Now full float conversion:¶

In [13]:

def base10_to_newbase(number=12345.6789, base=16,ndigits=5):
    '''
    Converts the a  float base 10 to base B
    
    Parameters
    ----------
    number : float (12345.6789)
        Base 10 float 
    base   : int (16)
        New base
    ndigits : int (5)
        Number of significant fractional digits
        
    Yields
    ------
    integer
        List of integer digits in the new base.
    fractional
        List of fractional digits in the new base.
        
    
    Notes
    -----
    I did not add the usual convention to replace the digits above 9 with traditional alphabet notation. 
    This is work for another day.
    
    I alos truncate at the maximum number of digits, not round.
    
    '''
    fractional, integer = math.modf(number)
    
    return (base10_to_newbase_integer(number=integer,base=base),
            base10_to_newbase_fraction(abs(fractional),base=base,ndigits=ndigits))

In [14]:

mytable = []
mytable.append(('a','my converter (B=8)','my converter (B=16)'))
for a in [12345,0.6789,12345.6789,-12345.6789,]:
    mytable.append((a
                    ,base10_to_newbase(number=a,base=8)
                    ,base10_to_newbase(number=a,base=16)))
display(HTML(tabulate.tabulate(mytable, tablefmt='html')))

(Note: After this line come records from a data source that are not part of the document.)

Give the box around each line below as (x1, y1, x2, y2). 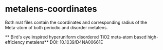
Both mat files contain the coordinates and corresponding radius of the (5, 19, 147, 25)
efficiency (5, 39, 25, 45)
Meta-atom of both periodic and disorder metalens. (5, 24, 108, 30)
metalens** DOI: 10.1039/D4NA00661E (26, 39, 103, 45)
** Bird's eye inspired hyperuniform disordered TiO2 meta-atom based (5, 34, 147, 40)
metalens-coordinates (5, 3, 97, 15)
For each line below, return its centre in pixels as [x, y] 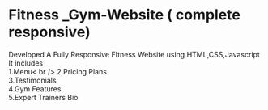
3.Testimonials [32, 80]
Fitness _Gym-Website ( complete [124, 15]
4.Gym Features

a	my converter (B=8)	my converter (B=16)
12345	([3.0, 0, 0, 7, 1], [])	([3.0, 0, 3, 9], [])
0.6789	([0.0], [5, 3, 3, 4, 6])	([0.0], [10, 13, 12, 12, 6])
12345.6789	([3.0, 0, 0, 7, 1], [5, 3, 3, 4, 6])	([3.0, 0, 3, 9], [10, 13, 12, 12, 6])
-12345.6789	([-3.0, 0, 0, 7, 1], [5, 3, 3, 4, 6])	([-3.0, 0, 3, 9], [10, 13, 12, 12, 6])

The results of the oct conversion are identical to the textbook solution.